Tipsheet

This is a Gaffe?

The chattering classes at The Washington Post and The New York Times are aghast -- aghast! -- that Sarah Palin can't name another Supreme Court decision with which she disagrees.

Puhleeze.  Neither can any normal American, i.e., one that is neither a lawyer nor a political junkie.  Once again, the MSM is showing the distance between what it considers to be the sine qua non of politics, and what normal people believe matters in an elected leader (i.e., her common sense and judgment).  My bet is that this will sway the electorate . . . not one bit.

As for Governor Palin's statement that she believes in a right to privacy but not in Roe, well, that's not logically inconsistent.   One can theoretically believe in an implied right to privacy in the Constitution for some purposes (e.g., safeguarding one's own bodily integrity, manifested in the right to purchase birth control and the like) without believing that "privacy" extends so far as to confer the right to kill another unborn human being during certain specified parts of pregnancy.  (Indeed, the Roe Court obviously believed there were limits to the application of the privacy right in the abortion context itself; otherwise, it wouldn't have outright prohibited abortion in the last three months of pregnancy).

All the MSM dismay about Governor Palin's supposed ignorance springs, in large part, from the fact that Sarah Palin is, in many way, the antithesis of their darling,  Barack Obama.  He is a man of talk, she is a woman of action.  He can reel off facts and figures with the ease of an Ivy League professor -- it's not his glibness that alarms, it's his instincts and his judgment (the kind that would find moral equivalence between Georgia and Russia, or deem Rev.
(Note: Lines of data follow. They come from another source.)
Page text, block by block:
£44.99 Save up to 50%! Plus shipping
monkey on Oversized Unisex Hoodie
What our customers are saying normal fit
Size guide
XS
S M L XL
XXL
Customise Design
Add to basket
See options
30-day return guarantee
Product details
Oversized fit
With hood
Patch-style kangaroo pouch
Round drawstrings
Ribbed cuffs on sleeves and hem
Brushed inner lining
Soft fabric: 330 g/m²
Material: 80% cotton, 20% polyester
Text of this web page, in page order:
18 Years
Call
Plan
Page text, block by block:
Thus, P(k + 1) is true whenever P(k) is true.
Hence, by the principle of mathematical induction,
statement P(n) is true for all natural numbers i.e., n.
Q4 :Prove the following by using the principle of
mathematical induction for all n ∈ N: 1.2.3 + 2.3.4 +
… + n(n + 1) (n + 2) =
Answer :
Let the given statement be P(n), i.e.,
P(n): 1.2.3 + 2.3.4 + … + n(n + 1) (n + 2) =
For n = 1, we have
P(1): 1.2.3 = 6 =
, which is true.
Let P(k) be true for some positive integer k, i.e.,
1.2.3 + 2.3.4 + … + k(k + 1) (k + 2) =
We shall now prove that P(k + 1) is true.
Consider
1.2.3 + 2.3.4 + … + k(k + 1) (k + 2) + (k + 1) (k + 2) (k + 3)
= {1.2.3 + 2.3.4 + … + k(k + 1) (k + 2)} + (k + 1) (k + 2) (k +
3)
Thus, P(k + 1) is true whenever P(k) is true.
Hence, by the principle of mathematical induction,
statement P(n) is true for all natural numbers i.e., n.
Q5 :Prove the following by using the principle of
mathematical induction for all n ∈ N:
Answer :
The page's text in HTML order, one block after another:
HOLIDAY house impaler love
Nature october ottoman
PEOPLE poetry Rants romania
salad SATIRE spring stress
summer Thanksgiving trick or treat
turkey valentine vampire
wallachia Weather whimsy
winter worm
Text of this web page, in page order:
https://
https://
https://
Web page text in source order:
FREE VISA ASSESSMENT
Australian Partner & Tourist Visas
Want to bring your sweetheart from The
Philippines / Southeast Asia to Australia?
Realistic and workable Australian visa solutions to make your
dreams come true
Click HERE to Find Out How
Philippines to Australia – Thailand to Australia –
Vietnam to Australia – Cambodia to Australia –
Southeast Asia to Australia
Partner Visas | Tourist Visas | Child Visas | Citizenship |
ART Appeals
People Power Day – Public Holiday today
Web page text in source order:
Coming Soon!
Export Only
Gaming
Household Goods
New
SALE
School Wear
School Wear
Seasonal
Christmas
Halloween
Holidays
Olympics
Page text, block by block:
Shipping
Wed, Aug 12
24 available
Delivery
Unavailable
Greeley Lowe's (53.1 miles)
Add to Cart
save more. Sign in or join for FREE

Wright's virulently anti-American sermons to be A-OK). 

Given her experience as a Governor of Alaska, she isn't necessarily going to be prepared to pontificate on all matters great and small, a la Obama.  But she has good values, good instincts and solid life experience. 

William Buckley once said he'd rather be governed by the first 100 people in the Boston phone book than by the faculty of Harvard University.  Similarly, I'd feel more secure being governed by President Sarah Palin (if the unspeakable happened) than President Barack Obama.